Remote sources (HTTP, NATS) require --allow-remote-include on the daemon. The default policy restricts include resolution to local sources (file, command) to limit the blast radius of a compromised CDN or NATS broker.

Triggers and hot-reload🔗

Trigger	Re-resolves
Filesystem change to a `.yml`/`.yaml` rules or pipeline file	Rules + pipelines + all dynamic sources.
`SIGHUP`	Same as above.
`POST /api/v1/reload`	Same as above.
`POST /api/v1/sources/resolve` (no body)	All dynamic sources only; rules are not reloaded.
`POST /api/v1/sources/resolve` with `{"source_id":"..."}`	One source.
`DELETE /api/v1/sources/cache/{source_id}`	Invalidates the cache. The next read fetches fresh. Always returns `200 OK`, even for nonexistent IDs.
NATS message on `rsigma.control.resolve`	All dynamic sources only.
Interval timer	The single source whose `refresh:` interval just elapsed.

The push policy (NATS) updates the source value continuously on each incoming message, without going through the reload pipeline.

Resource limits🔗

Every dynamic source path enforces hard limits to bound resource consumption. Per-source overrides are noted in the table.

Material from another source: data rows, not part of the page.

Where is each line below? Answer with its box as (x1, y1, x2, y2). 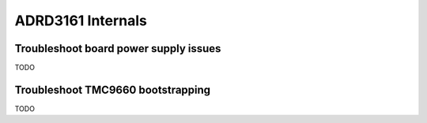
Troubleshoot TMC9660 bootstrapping (14, 83, 211, 96)
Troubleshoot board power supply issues (14, 42, 221, 55)
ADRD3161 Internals (14, 12, 148, 29)
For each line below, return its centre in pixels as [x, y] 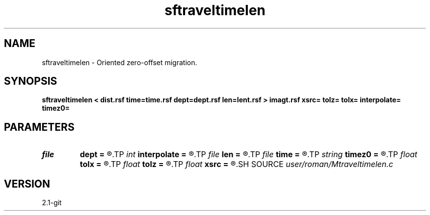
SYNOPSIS [31, 81]
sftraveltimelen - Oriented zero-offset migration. [120, 62]
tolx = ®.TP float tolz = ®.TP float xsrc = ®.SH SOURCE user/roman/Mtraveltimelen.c [236, 164]
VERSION [27, 184]
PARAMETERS [39, 127]
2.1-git [52, 203]
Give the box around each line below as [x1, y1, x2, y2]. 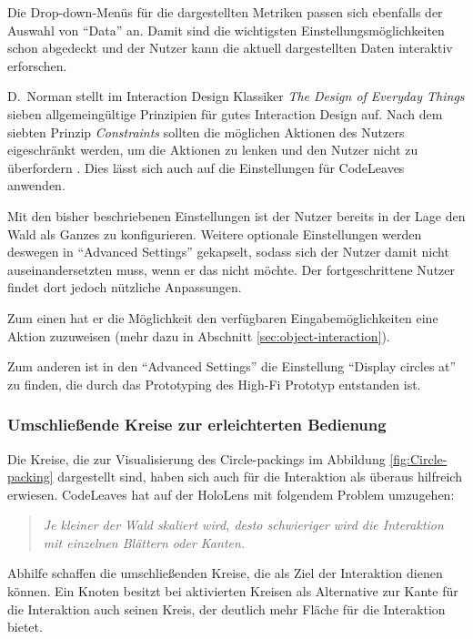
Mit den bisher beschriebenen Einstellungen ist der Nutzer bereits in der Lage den [7, 206, 466, 225]
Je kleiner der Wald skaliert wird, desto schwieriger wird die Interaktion [43, 515, 444, 534]
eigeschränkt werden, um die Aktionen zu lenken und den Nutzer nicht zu [7, 140, 418, 159]
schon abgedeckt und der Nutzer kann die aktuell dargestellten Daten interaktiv [7, 38, 453, 57]
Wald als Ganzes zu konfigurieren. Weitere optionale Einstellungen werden [7, 224, 422, 243]
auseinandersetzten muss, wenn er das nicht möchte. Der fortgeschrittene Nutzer [7, 259, 455, 279]
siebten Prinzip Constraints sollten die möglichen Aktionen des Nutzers [7, 122, 405, 141]
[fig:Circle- [389, 449, 448, 468]
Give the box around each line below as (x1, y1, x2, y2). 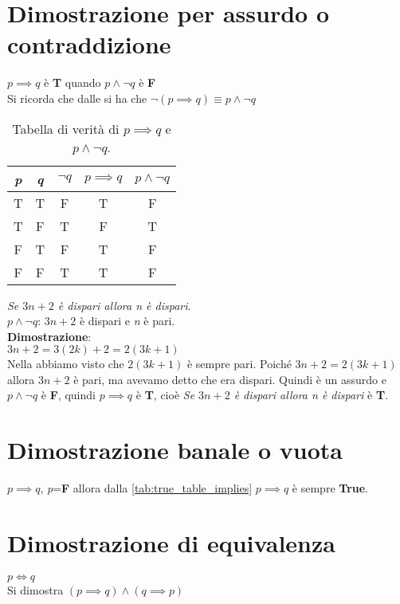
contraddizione (7, 28, 171, 61)
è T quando (44, 74, 101, 91)
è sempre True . (292, 480, 369, 496)
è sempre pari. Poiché (186, 355, 292, 372)
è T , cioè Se (135, 386, 195, 403)
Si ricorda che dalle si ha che (7, 89, 147, 106)
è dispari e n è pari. (79, 312, 175, 329)
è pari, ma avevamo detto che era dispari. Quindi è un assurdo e (73, 371, 386, 387)
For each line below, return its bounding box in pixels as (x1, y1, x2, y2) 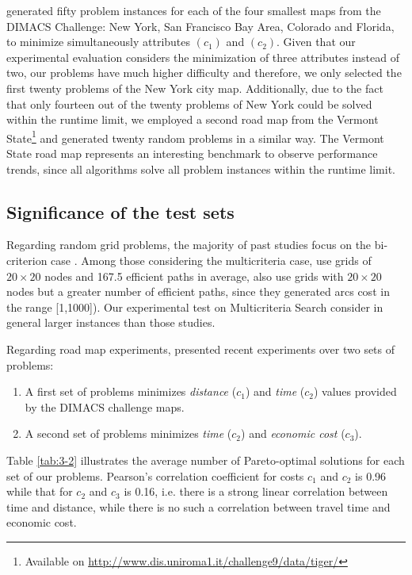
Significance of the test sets (6, 199, 235, 224)
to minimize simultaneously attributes (6, 33, 191, 50)
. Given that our (277, 33, 356, 50)
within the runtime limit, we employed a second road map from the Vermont (6, 111, 379, 128)
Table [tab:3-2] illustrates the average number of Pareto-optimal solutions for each (6, 451, 405, 468)
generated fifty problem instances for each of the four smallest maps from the (6, 2, 381, 18)
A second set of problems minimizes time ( (25, 425, 232, 442)
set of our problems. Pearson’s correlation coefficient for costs (6, 467, 304, 484)
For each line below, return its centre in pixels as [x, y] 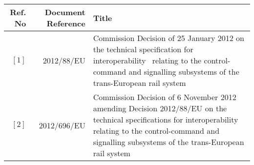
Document [65, 12]
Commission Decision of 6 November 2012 [165, 97]
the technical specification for [143, 49]
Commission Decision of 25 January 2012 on [169, 38]
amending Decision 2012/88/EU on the [160, 108]
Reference [66, 23]
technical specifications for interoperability [166, 119]
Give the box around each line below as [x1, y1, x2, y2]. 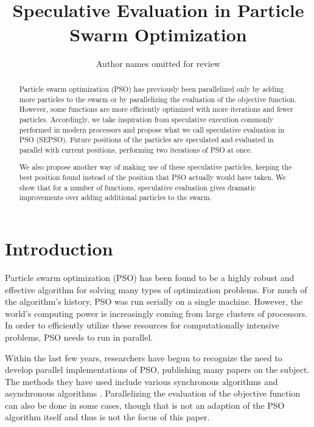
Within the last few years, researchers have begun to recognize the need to [5, 351, 282, 364]
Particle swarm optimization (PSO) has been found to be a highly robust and [5, 271, 295, 283]
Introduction [5, 236, 113, 260]
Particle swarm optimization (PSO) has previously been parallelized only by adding [19, 83, 284, 94]
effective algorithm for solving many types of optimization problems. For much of [5, 283, 307, 296]
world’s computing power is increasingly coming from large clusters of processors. [5, 307, 308, 319]
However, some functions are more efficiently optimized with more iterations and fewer [19, 104, 293, 114]
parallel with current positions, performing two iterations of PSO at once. [19, 144, 253, 154]
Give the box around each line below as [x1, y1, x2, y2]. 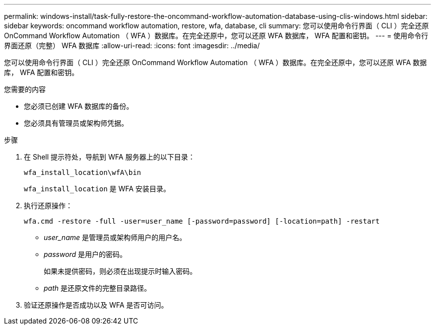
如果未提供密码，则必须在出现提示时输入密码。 [44, 267, 197, 275]
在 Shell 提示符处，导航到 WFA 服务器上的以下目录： [24, 153, 195, 161]
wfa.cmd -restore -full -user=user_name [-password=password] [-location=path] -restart [24, 217, 380, 225]
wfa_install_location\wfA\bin [24, 168, 142, 176]
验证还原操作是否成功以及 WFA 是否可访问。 [24, 301, 168, 309]
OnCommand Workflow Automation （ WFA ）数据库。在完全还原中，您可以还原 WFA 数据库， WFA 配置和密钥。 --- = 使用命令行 [4, 31, 429, 40]
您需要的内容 [4, 85, 46, 93]
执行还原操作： [24, 201, 72, 210]
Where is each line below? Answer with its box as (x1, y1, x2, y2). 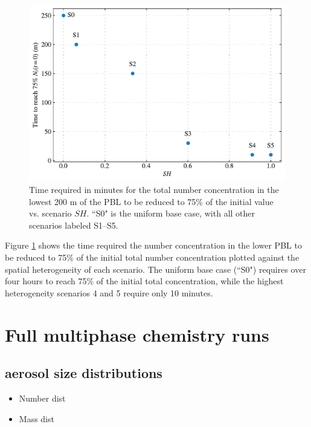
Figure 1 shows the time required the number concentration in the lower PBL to (5, 239, 302, 252)
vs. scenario (29, 207, 72, 220)
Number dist (19, 392, 66, 405)
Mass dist (19, 412, 54, 425)
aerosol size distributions (5, 363, 162, 382)
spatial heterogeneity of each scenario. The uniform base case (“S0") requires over (5, 262, 306, 275)
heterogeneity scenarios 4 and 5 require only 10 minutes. (5, 286, 213, 299)
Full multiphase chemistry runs (5, 322, 269, 347)
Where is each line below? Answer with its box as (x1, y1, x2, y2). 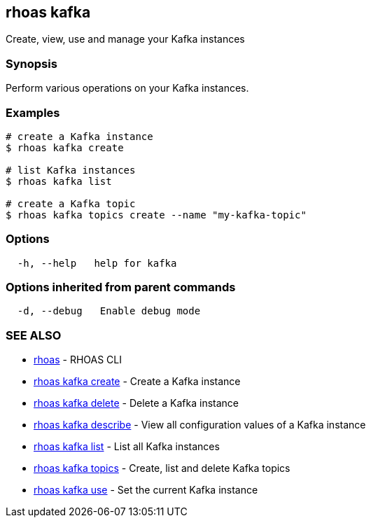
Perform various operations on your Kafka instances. (6, 82, 249, 95)
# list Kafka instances (6, 164, 136, 176)
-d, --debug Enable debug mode (17, 305, 201, 317)
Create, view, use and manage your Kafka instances (6, 33, 245, 46)
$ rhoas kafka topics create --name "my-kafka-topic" (6, 209, 307, 221)
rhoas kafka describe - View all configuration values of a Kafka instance (34, 419, 366, 431)
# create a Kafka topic (6, 197, 136, 209)
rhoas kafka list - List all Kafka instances (34, 440, 220, 453)
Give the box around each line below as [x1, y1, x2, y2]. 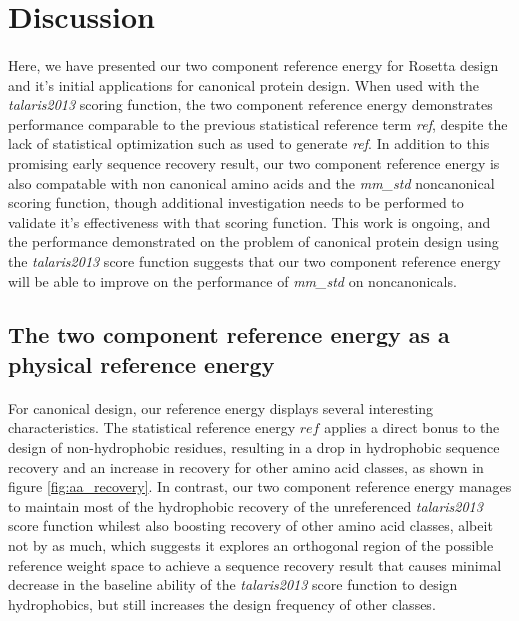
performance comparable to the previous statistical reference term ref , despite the [8, 113, 508, 134]
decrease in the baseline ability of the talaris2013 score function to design [8, 574, 458, 595]
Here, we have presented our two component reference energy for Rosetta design [8, 54, 499, 75]
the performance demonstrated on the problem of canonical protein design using [8, 231, 499, 252]
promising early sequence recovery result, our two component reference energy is [8, 152, 500, 173]
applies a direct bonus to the [324, 417, 500, 438]
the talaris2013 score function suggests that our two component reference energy [8, 250, 501, 271]
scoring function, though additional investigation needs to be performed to [8, 192, 464, 213]
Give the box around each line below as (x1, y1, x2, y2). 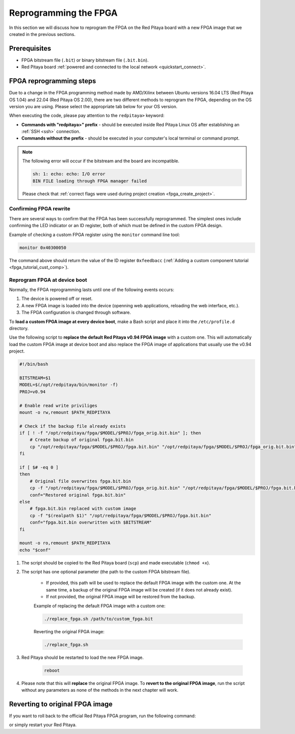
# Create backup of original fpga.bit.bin (29, 437, 134, 442)
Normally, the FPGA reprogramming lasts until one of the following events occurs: (9, 287, 175, 293)
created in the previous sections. (9, 31, 76, 37)
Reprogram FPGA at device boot (9, 276, 88, 283)
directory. (9, 325, 29, 331)
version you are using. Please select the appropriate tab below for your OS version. (9, 103, 177, 109)
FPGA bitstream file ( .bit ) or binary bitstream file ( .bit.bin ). (21, 57, 149, 63)
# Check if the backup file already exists (19, 423, 126, 429)
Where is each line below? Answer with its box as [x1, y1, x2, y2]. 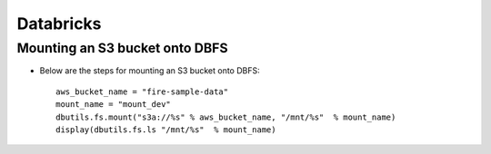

Limit	Constant	Default	Per-source override
HTTP response body size	`MAX_SOURCE_RESPONSE_BYTES`	10 MiB	`max_body_size`
Command stdout size	`MAX_SOURCE_RESPONSE_BYTES`	10 MiB	`max_stdout`
Command stderr size	(hard-coded)	64 KiB	not configurable
Command execution timeout	`DEFAULT_COMMAND_TIMEOUT`	30 s	`timeout`
HTTP request timeout	(hard-coded default)	30 s	`timeout`
Refresh interval minimum	`MIN_REFRESH_INTERVAL`	1 s	not configurable (lower values clamp with a warning)
NATS message size cap	`MAX_SOURCE_RESPONSE_BYTES`	10 MiB	not configurable
Include nesting depth	`MAX_INCLUDE_DEPTH`	1	not configurable
Remote include resolution	—	off	`--allow-remote-include` daemon flag

Exceeding any limit produces a SourceErrorKind::ResourceLimit failure with a descriptive message. See Security Hardening for the broader catalogue.